Credit unions are often plagued by their data being locked up in the core processor and other standalone systems. Increasingly, they are adopting data warehouse solutions to free and integrate this data so cutting edge analytical tools can be employed to solve tough business problems.
However, a new problem then becomes apparent. Once business users realize long-imprisoned data is now liberated, they clamor for information. This puts pressure on the IT department to meet the growing demand for reporting and analytics.
Beleaguered IT executives seeking relief often look to the holy grail of self-service analytics. In this approach, data access and analytical tools are put in the hands of business users so they can do their own reporting and analysis. This seems like an attractive solution to both IT and information consumers. In fact, self-service analytics often is hailed as the height of “data democratization” or further freeing data by releasing it into the hands of the masses.
While this sounds very virtuous, poorly deployed self-service analytics can cause as many problems as it solves.
Data warehouses can serve as the place for all organizational data to be centralized.
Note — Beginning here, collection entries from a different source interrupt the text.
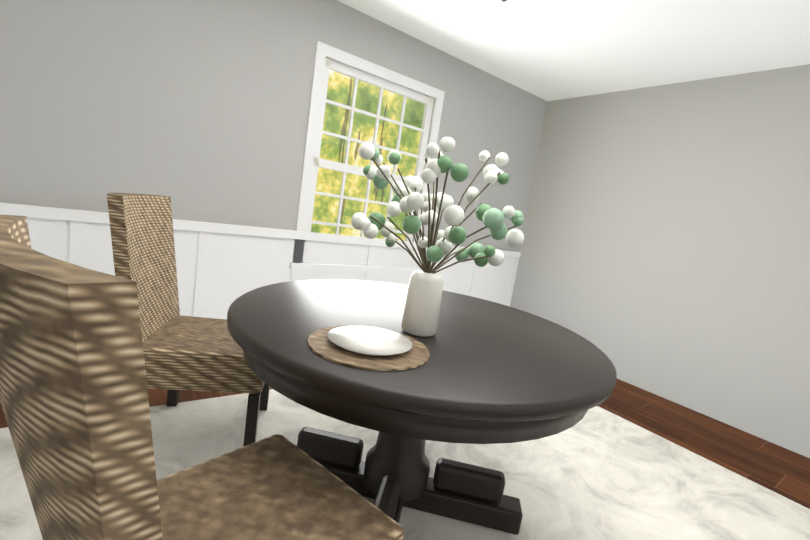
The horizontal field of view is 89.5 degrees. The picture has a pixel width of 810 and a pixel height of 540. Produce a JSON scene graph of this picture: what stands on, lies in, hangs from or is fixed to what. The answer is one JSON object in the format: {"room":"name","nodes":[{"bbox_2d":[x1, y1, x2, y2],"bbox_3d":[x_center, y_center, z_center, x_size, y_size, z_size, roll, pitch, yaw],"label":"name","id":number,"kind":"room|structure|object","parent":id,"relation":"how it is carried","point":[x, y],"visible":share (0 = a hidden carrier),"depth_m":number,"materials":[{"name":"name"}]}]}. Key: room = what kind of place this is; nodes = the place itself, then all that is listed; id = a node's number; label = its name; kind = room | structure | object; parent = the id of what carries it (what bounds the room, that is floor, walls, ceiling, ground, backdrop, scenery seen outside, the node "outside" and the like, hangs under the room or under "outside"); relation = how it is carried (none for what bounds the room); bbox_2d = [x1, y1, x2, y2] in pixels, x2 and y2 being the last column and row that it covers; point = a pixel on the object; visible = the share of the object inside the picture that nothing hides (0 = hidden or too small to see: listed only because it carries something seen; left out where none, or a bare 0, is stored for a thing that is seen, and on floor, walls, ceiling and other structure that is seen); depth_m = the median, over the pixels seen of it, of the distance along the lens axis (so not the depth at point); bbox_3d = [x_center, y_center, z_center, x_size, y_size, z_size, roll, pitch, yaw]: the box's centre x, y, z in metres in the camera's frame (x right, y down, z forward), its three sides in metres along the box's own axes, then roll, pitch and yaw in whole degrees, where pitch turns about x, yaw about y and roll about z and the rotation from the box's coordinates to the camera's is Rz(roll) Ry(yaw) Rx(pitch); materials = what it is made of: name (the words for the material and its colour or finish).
{"room":"dining room","nodes":[
{"label":"dining room","id":0,"kind":"room"},
{"bbox_2d":[0,379,809,508],"bbox_3d":[3.347,1.689,0.181,10.000,0.060,10.900,2,10,-37],"label":"floor","id":1,"kind":"structure","parent":0,"point":[782,471],"depth_m":2.59,"materials":[{"name":"brown wood"}]},
{"bbox_2d":[0,389,809,539],"bbox_3d":[0.011,0.957,1.490,3.800,0.012,2.450,2,10,-37],"label":"dining rug","id":2,"kind":"object","parent":1,"relation":"on","point":[597,473],"visible":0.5,"depth_m":1.93,"materials":[{"name":"white fabric"}]},
{"bbox_2d":[107,193,269,446],"bbox_3d":[-0.902,0.232,1.829,0.740,1.040,0.687,2,10,-37],"label":"wicker chair","id":3,"kind":"object","parent":2,"relation":"on","point":[190,353],"visible":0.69,"depth_m":1.68,"materials":[{"name":"brown wicker"}]},
{"bbox_2d":[0,215,403,539],"bbox_3d":[-0.358,0.465,0.786,0.704,1.040,0.619,2,10,-37],"label":"wicker chair","id":4,"kind":"object","parent":2,"relation":"on","point":[74,400],"visible":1,"depth_m":0.41,"materials":[{"name":"brown wicker"}]},
{"bbox_2d":[227,279,616,533],"bbox_3d":[0.005,0.548,1.603,1.350,0.752,1.350,2,10,-37],"label":"round table","id":5,"kind":"object","parent":2,"relation":"on","point":[489,372],"visible":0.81,"depth_m":1.26,"materials":[{"name":"black wood"}]},
{"bbox_2d":[308,325,429,370],"bbox_3d":[-0.098,0.203,1.145,0.340,0.021,0.340,2,10,-37],"label":"placemat","id":6,"kind":"object","parent":5,"relation":"on","point":[368,348],"visible":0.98,"depth_m":1.09,"materials":[{"name":"wicker"}]},
{"bbox_2d":[351,137,523,336],"bbox_3d":[0.086,-0.118,1.367,0.584,0.640,0.553,2,10,-37],"label":"flower vase","id":7,"kind":"object","parent":5,"relation":"on","point":[422,304],"visible":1,"depth_m":1.29,"materials":[{"name":"white ceramic"}]},
{"bbox_2d":[0,0,809,457],"bbox_3d":[0.252,-0.249,1.403,5.400,2.470,3.820,2,10,-37],"label":"wall","id":8,"kind":"structure","parent":0,"point":[664,246],"depth_m":2.82,"materials":[{"name":"grey paint"}]},
{"bbox_2d":[0,202,520,318],"bbox_3d":[3.609,1.261,0.024,9.000,0.900,10.280,2,10,-37],"label":"wainscoting","id":9,"kind":"structure","parent":8,"relation":"attached to","point":[220,268],"depth_m":2.71,"materials":[{"name":"white wood"}]},
{"bbox_2d":[289,41,444,272],"bbox_3d":[-0.253,-0.752,3.182,1.180,1.540,0.110,2,10,-37],"label":"window frame","id":10,"kind":"structure","parent":8,"relation":"attached to","point":[323,67],"depth_m":3.04,"materials":[{"name":"white wood"}]},
{"bbox_2d":[337,0,809,100],"bbox_3d":[3.722,-0.787,-0.178,10.000,0.060,10.900,2,10,-37],"label":"ceiling","id":11,"kind":"structure","parent":0,"point":[549,50],"depth_m":2.72,"materials":[{"name":"white paint"}]},
{"label":"outside","id":12,"kind":"structure","parent":0,"visible":0},
{"bbox_2d":[311,70,424,240],"bbox_3d":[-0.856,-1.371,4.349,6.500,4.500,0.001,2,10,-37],"label":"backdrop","id":13,"kind":"structure","parent":12,"point":[333,181],"depth_m":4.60,"materials":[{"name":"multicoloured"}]}
]}
The goal is to provide a single data source for all analytics purposes. However, most enterprise data warehouses are very complex, interrelated arrangements of files. If semi-trained business users try to query these files without sufficient knowledge, very different results can appear. This is frustrating to the business users and cast doubt on the accuracy of the data warehouse.
There are important steps credit unions can take to a get the most out of self-service analytics while minimizing the risks.
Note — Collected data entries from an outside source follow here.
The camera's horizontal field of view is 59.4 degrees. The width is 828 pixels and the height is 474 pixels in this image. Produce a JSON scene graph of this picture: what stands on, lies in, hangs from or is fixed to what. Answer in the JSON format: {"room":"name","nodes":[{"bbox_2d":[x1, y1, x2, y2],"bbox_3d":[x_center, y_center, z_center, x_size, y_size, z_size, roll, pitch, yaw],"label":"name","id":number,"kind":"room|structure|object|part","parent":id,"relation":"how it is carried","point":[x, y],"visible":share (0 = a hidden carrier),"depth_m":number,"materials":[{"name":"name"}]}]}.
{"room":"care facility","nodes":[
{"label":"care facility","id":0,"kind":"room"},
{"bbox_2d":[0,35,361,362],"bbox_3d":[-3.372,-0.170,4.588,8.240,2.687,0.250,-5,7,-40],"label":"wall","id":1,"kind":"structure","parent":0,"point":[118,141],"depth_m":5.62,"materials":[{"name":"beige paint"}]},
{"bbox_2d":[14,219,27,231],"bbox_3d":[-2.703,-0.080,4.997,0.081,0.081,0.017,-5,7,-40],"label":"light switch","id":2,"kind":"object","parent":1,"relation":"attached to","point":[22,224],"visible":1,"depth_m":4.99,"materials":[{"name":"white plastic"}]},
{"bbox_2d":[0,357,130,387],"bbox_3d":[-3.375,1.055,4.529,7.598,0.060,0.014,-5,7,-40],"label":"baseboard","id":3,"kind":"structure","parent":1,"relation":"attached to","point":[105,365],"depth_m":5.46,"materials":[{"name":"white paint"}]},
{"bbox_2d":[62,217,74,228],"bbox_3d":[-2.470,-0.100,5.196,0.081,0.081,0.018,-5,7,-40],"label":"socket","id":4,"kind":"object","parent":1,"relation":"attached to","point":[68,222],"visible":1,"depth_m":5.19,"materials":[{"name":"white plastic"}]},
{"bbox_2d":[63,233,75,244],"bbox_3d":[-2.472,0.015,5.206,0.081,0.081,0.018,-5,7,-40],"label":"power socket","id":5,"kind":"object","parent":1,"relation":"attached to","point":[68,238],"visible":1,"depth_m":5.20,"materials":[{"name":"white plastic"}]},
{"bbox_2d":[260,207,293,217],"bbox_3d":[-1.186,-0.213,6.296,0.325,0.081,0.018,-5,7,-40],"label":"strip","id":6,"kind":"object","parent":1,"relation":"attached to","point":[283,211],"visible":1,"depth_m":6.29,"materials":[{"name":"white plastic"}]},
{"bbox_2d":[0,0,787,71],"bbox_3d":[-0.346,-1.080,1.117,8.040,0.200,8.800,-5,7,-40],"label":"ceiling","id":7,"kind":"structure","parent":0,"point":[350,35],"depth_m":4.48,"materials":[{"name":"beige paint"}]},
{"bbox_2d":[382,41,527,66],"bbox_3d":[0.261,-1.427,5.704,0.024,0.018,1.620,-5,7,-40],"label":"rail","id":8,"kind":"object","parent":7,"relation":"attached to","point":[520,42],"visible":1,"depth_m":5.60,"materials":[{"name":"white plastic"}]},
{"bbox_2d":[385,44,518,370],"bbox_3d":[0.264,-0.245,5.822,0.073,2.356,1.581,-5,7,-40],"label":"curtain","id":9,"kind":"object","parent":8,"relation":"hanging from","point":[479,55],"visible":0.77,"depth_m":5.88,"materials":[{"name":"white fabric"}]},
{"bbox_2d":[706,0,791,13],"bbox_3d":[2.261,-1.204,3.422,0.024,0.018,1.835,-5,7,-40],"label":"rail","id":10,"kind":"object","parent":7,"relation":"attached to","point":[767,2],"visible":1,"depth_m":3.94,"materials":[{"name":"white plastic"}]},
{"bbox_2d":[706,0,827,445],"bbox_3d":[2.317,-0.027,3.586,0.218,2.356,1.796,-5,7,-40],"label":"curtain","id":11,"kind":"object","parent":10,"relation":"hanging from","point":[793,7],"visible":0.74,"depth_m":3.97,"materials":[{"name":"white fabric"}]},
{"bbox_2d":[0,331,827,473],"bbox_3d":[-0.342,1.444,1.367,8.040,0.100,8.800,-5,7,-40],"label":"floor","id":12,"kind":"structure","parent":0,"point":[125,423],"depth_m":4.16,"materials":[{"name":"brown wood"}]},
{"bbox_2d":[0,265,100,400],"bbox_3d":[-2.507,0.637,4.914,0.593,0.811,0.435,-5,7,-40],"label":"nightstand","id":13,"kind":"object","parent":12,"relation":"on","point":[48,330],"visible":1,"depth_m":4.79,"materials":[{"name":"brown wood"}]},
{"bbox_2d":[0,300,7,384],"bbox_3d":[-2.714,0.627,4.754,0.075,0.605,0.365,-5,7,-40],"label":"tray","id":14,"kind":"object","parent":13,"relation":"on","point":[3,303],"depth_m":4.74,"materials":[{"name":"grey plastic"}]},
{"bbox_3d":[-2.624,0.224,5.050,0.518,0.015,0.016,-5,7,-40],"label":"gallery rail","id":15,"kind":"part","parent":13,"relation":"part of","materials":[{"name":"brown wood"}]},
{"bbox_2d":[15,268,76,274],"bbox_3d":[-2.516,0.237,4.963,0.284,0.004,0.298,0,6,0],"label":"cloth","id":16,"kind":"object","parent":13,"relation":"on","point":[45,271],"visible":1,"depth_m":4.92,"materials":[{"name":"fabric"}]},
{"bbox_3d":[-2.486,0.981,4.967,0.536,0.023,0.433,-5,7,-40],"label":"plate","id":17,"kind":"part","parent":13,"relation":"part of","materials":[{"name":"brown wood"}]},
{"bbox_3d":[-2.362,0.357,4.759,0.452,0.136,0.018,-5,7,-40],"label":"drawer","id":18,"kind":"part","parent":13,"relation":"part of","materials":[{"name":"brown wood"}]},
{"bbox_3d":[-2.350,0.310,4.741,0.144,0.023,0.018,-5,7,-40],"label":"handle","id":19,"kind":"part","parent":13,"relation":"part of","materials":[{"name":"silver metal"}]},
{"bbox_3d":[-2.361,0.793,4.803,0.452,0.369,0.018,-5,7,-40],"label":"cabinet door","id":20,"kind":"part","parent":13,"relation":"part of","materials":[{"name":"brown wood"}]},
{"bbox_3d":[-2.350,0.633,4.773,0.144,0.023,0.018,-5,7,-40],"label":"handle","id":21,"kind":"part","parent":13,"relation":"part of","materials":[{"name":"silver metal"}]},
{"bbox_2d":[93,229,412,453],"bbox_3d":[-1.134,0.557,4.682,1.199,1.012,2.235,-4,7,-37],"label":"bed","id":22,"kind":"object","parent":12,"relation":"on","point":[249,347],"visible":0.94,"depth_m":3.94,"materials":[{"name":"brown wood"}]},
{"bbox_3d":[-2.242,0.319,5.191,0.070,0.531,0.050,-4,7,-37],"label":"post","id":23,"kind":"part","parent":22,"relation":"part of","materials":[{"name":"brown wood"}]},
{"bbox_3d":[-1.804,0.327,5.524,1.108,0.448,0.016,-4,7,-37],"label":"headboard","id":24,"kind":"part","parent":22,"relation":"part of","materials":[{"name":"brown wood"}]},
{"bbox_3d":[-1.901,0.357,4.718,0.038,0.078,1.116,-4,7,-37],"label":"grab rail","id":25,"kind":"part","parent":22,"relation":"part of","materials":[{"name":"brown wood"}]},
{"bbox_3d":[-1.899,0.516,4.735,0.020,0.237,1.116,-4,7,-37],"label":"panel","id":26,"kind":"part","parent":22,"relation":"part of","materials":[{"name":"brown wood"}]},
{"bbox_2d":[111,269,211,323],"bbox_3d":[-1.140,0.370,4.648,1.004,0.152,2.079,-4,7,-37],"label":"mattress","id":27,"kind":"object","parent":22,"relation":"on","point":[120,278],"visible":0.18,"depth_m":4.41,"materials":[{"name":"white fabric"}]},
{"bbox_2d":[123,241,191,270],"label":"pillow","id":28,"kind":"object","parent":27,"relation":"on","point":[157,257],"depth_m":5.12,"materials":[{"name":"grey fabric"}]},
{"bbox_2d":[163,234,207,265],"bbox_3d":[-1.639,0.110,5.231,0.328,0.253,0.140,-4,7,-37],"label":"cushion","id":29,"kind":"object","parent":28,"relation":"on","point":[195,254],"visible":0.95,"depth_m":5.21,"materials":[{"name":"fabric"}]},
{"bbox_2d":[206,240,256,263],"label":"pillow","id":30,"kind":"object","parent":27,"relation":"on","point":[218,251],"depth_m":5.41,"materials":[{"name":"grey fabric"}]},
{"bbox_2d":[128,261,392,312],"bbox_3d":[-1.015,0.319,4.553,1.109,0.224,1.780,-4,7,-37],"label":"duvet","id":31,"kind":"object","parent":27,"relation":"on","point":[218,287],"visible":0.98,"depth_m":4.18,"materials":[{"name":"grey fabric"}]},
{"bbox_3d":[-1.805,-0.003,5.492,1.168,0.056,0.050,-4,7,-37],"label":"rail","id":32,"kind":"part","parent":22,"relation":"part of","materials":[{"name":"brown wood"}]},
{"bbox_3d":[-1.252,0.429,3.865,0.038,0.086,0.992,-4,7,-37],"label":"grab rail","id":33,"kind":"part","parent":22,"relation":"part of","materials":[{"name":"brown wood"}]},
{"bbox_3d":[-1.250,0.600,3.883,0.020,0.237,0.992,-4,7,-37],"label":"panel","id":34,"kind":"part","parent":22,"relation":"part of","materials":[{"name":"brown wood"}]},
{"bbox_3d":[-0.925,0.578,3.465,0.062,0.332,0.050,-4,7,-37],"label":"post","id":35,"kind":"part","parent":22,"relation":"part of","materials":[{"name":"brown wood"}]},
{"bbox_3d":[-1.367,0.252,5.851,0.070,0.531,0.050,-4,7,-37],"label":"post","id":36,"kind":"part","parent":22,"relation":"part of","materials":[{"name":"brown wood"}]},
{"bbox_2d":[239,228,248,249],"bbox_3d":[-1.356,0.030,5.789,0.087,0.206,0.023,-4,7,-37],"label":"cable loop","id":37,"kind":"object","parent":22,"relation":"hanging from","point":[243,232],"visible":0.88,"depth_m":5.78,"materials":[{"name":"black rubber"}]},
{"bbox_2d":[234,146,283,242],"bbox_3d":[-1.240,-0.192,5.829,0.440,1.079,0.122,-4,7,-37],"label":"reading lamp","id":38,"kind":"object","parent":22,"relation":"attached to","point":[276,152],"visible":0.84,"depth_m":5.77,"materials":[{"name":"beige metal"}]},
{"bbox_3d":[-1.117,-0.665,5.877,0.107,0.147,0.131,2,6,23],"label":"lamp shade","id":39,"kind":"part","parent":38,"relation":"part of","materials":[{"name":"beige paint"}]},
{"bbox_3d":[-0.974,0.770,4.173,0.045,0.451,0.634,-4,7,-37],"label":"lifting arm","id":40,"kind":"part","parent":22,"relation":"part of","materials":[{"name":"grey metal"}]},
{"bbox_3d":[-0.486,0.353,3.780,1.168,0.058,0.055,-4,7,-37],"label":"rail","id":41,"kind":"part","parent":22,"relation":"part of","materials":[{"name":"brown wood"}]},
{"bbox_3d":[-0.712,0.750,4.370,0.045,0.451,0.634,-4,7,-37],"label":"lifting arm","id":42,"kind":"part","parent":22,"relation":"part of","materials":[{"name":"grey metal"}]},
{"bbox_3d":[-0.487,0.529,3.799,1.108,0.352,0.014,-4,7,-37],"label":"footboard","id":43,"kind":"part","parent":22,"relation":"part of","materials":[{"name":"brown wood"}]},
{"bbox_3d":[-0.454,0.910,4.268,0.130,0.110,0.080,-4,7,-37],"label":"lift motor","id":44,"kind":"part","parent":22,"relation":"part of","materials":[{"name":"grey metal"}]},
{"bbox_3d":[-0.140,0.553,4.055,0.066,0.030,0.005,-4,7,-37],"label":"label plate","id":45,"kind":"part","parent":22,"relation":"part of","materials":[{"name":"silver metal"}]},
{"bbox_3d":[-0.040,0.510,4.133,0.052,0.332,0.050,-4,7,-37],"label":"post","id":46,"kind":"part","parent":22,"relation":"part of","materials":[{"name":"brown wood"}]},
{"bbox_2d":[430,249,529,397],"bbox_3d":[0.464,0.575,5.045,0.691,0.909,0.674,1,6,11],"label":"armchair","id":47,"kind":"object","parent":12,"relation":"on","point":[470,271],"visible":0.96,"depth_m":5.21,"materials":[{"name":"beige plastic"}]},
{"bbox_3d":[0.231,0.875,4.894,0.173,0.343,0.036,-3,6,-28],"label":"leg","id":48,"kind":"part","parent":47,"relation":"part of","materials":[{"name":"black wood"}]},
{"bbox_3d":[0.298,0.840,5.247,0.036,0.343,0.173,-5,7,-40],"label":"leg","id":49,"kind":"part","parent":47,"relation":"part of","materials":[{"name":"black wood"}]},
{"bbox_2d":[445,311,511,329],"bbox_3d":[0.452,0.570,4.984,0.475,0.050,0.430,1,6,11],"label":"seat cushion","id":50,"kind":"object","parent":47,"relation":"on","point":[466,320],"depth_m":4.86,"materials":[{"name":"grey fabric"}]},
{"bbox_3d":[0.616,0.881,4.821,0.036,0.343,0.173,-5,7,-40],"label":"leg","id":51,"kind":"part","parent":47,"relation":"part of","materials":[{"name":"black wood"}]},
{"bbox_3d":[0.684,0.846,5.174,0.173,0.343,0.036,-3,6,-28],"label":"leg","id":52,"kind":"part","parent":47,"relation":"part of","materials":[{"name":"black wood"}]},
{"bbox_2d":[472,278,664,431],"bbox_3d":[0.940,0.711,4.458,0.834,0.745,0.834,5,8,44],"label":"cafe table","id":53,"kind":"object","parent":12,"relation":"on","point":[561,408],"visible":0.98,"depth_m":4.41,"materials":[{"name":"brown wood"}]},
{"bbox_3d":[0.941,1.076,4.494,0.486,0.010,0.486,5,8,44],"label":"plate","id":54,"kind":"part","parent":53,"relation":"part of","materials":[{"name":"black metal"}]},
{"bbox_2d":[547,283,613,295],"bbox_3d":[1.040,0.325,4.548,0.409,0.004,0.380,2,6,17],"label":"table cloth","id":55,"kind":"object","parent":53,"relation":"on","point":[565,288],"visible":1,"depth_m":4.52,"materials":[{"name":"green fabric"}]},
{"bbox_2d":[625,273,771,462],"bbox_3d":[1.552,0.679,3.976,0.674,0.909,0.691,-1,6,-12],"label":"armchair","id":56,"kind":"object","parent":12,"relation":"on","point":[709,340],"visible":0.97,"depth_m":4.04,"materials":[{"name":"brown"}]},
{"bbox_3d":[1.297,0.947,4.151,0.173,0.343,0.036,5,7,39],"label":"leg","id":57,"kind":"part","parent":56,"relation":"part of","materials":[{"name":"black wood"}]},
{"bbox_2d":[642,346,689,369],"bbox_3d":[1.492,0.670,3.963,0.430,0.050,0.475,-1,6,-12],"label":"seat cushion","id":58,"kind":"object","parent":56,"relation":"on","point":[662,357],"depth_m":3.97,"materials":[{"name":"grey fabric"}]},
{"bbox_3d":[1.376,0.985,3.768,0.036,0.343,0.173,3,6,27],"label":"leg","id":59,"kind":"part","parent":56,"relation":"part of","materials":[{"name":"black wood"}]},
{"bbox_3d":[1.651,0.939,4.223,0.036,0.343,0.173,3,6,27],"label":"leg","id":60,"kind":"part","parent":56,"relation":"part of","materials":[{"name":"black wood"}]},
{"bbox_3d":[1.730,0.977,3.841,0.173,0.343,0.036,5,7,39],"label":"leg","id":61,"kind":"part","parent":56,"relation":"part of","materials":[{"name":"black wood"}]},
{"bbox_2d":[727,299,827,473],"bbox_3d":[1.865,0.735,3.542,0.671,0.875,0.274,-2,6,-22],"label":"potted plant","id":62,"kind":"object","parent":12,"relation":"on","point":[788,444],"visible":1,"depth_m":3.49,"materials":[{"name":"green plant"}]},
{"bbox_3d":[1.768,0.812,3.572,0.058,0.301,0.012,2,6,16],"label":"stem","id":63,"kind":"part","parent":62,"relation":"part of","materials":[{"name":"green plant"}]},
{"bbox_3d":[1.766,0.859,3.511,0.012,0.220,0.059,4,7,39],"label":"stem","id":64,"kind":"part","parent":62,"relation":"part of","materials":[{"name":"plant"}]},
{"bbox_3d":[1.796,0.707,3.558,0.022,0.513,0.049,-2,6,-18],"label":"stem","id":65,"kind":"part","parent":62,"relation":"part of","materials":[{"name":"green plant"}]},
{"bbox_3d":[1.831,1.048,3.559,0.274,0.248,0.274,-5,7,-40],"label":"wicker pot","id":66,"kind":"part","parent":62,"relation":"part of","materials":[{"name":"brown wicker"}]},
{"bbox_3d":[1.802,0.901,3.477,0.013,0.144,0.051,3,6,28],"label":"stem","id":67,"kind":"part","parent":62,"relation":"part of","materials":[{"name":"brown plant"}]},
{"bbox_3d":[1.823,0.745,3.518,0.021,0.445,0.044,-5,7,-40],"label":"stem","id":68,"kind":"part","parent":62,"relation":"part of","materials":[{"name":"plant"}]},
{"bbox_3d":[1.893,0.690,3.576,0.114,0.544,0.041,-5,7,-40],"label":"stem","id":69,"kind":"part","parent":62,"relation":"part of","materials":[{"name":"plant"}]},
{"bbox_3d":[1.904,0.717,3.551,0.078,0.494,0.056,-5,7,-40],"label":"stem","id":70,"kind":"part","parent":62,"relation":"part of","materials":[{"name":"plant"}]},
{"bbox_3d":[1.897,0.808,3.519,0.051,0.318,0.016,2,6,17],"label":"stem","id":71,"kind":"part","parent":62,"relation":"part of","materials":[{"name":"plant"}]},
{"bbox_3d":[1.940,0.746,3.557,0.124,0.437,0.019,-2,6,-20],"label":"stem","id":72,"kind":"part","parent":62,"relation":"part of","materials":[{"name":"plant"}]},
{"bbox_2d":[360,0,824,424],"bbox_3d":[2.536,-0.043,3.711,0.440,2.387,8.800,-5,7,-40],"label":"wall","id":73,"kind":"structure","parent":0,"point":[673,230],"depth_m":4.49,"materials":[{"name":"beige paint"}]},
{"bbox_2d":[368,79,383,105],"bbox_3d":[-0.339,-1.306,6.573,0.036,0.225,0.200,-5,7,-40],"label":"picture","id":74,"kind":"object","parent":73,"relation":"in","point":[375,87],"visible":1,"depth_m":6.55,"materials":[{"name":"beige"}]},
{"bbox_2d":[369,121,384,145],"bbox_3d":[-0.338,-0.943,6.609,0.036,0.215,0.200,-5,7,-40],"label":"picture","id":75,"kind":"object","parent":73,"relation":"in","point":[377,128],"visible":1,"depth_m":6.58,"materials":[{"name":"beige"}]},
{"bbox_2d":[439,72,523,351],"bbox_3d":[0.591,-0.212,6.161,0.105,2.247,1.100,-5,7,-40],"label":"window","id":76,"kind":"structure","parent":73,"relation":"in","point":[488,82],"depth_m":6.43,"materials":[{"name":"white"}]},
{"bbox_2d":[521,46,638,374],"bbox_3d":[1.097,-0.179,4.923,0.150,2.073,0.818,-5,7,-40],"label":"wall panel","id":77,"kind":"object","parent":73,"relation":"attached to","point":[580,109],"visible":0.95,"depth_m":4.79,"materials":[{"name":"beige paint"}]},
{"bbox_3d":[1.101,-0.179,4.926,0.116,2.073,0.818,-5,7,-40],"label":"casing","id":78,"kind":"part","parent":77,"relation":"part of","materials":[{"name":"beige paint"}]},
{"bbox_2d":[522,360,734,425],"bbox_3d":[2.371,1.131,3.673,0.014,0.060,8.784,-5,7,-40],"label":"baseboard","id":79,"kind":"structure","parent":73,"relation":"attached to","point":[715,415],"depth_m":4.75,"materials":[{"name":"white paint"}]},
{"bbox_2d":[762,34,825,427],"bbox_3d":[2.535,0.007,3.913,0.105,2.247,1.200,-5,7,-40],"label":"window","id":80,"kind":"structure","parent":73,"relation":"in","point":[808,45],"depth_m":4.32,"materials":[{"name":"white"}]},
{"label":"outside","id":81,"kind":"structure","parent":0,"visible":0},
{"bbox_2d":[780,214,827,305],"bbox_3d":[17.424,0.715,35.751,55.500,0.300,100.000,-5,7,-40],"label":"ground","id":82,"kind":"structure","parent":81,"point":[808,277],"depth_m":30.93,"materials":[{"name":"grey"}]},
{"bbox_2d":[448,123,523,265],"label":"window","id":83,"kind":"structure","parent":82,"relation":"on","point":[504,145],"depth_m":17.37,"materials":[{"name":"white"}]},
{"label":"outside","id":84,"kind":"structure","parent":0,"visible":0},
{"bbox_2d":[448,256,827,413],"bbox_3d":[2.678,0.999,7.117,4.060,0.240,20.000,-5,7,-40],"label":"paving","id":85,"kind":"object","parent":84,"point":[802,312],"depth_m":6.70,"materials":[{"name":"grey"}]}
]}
Business-Friendly Data Layer (Semantic Layer)
Rather than expose the complicated array of files at the foundation of the data warehouse, a data layer needs to be constructed on top of these files that is easy-to-understand and easy-to-use. It features data elements named according to familiar business terminology (e.g. Loan Type, Risk Score Group, Branch Name, etc.). This layer also provides frequently used summary data while providing access to the transaction level data. For example, loan balances are rolled up by branch or zip code or any other meaningful aggregation, but the end users can also drill down to the detail.
The Right Tools and the Right Training
With the Semantic Layer, many easy-to-use tools are available to provide powerful analytical capabilities. However, even easy-to-use tools require some level of training to prevent business users from becoming dissatisfied.
Another important aspect of training concerns the data itself. Even though the Semantic Layer seems simple to understand, proper use of the tools requires that users be well-versed in the breadth and depth of the data. For the breadth of data, training is necessary to teach the definitions of the individual data elements. Depth refers to educating users about the different levels of aggregation available.
Know When to Call in the Experts
Even well-trained users with access to a well-designed Semantic Layer cannot answer every question. Credit unions need to manage their expectations about how much users can effectively do. There is a point where an expert third party should be called in to handle analytics and reporting tasks that are beyond the current skills of internal personnel. These experts may have provided similar services to other credit unions so delivery is more efficient and less costly than if the credit union team tried to grind it out themselves.
. . .
Self-Service Analytics has the potential to deliver the promise of data democratization by empowering business users to do their own information exploration. In having the proper data infrastructure in place, IT departments are freed to concentrate on other projects needed within the credit union while empowered end users can carry out the analytics necessary to drive growth and member satisfaction. This promise can be realized more fully if data, tools, and training are effectively deployed to support the effort.